To: Egleston Square Branch Library Study Team
Re: Egleston Square Branch Library – Response to Egleston Square Programming Study Final Report (posted online for community view in December, 2021)
From: Egleston Square Neighborhood Association (ESNA) Housing Committee & The Friends Group of the Egleston Square Branch Library
We are in support of development of Approaches 3 or 4 as proposed in the Final Report, for a stand-alone library, with better integration of outdoor programming. We are opposed to Approaches 1 and 2 for a library with housing.
The Egleston neighborhood deserves a state-of-the-art and beautiful Library with generous open space, on a lot that is fully dedicated to a stand-alone Library.
The Egleston Square Branch Library, in its renovation and design, should demonstrate the public commitment to the myriad functions of the Library as a community anchor, center of learning, and gathering place. Devoting the current parcel of land solely to the Library prioritizes and makes visible that commitment.
We are a diverse neighborhood – diverse in race, income, age, and family size. The Library is our shared public building. Preserving the existing site completely for Library use indicates value and respect for our neighborhood Library.
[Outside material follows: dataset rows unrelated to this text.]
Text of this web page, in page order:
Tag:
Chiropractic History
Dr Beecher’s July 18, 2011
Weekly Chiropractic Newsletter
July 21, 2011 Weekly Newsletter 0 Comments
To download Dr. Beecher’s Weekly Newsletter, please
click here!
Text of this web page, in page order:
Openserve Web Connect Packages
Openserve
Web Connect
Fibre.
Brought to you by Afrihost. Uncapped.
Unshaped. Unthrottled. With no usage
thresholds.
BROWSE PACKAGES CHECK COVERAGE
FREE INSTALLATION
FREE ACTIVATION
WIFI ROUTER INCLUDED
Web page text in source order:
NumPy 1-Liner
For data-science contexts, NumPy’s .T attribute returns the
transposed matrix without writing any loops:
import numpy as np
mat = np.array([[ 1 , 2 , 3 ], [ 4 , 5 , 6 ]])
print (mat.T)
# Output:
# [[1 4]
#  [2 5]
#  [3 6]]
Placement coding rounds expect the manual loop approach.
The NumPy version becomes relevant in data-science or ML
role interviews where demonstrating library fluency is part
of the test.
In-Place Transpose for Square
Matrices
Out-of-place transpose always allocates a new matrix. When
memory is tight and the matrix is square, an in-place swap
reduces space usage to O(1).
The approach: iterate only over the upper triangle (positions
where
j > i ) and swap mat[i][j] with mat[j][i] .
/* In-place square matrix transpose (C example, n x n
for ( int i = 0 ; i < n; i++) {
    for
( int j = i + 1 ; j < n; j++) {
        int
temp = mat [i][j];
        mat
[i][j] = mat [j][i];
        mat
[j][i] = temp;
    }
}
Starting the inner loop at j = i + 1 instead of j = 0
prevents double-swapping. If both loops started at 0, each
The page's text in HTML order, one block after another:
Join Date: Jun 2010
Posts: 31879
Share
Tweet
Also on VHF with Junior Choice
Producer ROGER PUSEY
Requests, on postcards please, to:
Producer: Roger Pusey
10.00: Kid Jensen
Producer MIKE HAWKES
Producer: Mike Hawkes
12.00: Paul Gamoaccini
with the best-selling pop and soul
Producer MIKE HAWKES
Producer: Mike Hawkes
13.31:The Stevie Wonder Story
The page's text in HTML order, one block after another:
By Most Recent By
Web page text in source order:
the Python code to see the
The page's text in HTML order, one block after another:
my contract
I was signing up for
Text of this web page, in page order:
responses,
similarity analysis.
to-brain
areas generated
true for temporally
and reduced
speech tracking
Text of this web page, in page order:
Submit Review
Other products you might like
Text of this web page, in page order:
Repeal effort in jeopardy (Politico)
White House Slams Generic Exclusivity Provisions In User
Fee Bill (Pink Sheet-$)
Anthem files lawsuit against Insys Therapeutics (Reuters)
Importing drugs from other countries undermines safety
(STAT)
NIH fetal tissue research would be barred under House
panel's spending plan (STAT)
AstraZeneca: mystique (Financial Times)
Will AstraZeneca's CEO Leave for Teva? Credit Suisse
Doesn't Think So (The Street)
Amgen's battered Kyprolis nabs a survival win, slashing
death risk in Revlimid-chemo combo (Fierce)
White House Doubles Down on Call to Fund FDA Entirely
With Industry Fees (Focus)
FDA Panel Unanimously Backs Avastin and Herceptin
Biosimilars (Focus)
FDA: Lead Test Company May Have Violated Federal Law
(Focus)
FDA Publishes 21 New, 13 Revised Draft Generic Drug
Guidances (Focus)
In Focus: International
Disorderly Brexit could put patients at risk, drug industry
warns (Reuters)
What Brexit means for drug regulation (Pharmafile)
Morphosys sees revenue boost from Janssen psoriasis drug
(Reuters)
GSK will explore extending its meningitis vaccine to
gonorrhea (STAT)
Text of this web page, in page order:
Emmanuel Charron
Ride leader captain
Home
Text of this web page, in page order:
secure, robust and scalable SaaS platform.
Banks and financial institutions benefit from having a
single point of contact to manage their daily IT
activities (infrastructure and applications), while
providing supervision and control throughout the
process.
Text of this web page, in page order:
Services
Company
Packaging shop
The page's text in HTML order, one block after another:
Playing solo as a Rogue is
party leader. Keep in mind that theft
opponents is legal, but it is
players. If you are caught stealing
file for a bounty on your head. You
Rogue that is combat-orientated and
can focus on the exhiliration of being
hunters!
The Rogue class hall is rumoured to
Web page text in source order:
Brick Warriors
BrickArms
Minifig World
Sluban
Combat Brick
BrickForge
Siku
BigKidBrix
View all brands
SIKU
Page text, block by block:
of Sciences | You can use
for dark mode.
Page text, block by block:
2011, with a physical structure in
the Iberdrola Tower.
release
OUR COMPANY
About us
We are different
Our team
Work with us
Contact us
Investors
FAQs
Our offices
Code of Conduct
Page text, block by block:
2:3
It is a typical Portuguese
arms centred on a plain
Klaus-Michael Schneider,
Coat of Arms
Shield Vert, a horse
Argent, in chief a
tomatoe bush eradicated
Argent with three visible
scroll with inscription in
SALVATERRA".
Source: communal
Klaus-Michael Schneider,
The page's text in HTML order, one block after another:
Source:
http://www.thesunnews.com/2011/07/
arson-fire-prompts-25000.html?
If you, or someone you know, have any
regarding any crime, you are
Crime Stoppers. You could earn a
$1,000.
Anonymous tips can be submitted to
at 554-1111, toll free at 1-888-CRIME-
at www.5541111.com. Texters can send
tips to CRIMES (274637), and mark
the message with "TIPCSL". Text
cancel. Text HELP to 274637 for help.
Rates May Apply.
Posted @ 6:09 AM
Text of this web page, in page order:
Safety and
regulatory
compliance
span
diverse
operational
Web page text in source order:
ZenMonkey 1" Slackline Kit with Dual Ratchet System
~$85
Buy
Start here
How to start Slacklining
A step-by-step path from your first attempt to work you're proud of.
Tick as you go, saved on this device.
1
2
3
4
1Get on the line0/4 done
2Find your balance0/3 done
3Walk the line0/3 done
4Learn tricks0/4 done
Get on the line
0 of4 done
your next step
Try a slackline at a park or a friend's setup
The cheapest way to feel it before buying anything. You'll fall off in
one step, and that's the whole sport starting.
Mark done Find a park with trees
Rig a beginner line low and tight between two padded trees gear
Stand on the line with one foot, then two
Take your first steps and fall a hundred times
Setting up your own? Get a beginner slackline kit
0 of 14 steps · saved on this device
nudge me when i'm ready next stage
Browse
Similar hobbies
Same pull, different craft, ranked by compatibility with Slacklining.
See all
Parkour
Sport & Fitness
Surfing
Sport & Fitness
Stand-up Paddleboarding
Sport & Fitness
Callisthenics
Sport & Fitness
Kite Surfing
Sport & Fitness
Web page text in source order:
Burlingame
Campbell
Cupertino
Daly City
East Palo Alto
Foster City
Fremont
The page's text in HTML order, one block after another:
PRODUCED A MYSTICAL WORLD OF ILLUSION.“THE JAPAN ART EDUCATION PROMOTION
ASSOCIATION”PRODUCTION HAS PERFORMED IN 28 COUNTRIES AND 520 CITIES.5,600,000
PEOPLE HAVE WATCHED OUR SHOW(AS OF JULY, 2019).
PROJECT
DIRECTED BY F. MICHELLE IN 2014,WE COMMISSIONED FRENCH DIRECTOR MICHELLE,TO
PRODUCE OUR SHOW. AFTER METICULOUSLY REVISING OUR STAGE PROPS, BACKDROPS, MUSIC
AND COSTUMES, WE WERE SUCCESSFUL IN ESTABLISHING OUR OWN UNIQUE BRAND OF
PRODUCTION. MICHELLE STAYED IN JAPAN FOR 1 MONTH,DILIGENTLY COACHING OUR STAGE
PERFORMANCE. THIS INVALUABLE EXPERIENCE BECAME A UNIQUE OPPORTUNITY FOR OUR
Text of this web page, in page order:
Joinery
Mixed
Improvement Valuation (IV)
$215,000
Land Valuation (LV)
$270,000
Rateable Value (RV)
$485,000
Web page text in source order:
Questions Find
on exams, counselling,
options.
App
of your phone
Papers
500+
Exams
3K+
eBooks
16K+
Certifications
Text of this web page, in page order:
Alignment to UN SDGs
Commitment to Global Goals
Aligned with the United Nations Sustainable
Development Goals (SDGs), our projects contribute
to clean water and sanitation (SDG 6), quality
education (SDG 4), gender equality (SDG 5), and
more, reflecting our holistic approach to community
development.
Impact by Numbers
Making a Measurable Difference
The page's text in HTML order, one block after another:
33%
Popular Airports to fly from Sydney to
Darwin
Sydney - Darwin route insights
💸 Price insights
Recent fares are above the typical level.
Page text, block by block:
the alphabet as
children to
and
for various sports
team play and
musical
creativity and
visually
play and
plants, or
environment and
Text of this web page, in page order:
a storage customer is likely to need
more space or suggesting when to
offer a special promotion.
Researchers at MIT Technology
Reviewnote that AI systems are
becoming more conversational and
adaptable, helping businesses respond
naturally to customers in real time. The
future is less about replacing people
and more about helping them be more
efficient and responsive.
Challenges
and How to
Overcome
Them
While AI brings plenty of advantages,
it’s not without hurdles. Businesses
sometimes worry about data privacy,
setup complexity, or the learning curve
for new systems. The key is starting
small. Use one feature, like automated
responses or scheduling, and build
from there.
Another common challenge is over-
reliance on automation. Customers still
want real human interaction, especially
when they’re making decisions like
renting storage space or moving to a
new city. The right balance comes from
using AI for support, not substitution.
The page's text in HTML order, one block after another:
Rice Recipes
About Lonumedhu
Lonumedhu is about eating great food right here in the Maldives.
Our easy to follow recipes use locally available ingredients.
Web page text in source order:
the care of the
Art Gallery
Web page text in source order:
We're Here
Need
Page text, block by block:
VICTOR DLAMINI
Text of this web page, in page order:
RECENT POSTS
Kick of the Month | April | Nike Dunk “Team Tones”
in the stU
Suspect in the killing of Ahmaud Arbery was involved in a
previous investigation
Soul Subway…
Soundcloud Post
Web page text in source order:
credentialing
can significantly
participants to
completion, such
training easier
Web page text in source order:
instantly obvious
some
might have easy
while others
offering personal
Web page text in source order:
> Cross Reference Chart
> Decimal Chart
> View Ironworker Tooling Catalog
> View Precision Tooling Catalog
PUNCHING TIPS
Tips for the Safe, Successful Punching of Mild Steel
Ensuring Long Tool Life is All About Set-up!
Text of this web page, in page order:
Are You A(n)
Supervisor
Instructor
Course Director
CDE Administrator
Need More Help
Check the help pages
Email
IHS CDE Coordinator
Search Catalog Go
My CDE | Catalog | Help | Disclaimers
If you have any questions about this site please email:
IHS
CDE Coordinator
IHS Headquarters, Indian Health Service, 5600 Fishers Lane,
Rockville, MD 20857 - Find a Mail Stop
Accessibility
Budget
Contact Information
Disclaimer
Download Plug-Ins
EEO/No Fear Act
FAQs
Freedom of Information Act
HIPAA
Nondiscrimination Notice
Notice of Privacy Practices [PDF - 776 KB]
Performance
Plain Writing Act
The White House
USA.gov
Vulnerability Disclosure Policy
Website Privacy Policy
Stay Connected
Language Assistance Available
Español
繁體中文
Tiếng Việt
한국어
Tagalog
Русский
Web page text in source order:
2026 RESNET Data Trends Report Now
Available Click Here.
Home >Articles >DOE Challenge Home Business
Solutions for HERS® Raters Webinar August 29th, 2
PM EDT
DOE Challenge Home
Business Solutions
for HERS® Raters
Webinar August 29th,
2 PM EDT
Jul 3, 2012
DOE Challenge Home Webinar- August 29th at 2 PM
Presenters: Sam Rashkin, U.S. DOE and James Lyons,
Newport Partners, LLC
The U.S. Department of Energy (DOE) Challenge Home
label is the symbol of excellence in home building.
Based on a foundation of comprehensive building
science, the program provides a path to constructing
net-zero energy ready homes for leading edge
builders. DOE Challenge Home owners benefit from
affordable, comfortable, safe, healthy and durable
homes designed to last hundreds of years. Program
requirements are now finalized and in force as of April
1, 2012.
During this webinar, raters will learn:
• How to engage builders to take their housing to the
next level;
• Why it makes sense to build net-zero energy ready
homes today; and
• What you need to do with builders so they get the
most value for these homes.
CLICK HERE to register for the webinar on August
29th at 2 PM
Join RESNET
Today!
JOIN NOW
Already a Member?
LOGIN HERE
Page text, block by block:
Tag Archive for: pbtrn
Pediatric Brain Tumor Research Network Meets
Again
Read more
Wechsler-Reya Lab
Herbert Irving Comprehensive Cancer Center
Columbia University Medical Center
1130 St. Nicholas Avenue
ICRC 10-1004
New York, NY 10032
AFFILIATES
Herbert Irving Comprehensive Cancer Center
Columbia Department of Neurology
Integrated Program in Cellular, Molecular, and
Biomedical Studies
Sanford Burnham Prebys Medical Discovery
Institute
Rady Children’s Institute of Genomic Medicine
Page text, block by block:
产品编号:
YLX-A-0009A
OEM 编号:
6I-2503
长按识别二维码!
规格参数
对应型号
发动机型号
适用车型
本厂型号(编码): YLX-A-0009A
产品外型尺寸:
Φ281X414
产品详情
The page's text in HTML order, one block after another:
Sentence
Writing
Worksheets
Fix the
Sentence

Outdoor space for the Library is essential, with square footage for programming, pathways, and permaculture. The outdoor educational programming is an established feature of the Egleston Library, and designated space should be added to the program for the new library design. Outdoor space needs include:
- Designating sufficient back yard space for the permaculture orchard and gardens, outdoor classroom & event space, storage, and composting, approximately 50% of current back yard, away from the noise of busy Columbus Avenue;
- Retaining front yard space for educational gardens, flowering trees, book box, free seed library, and public art, approximately 50% of current front yard;
- Preserving width of existing pathway that links Walnut Park with Columbus Ave., providing pedestrian access to homes and the Library;
- Improving the border between the Library and St. Mary of the Angel Church.
We support the existing program to double the inside space of the Library in order to accommodate increased programming, classroom & meeting space, and better facilities for staff and patrons. We welcome the increased accessibility and attention to energy efficiency in a new building.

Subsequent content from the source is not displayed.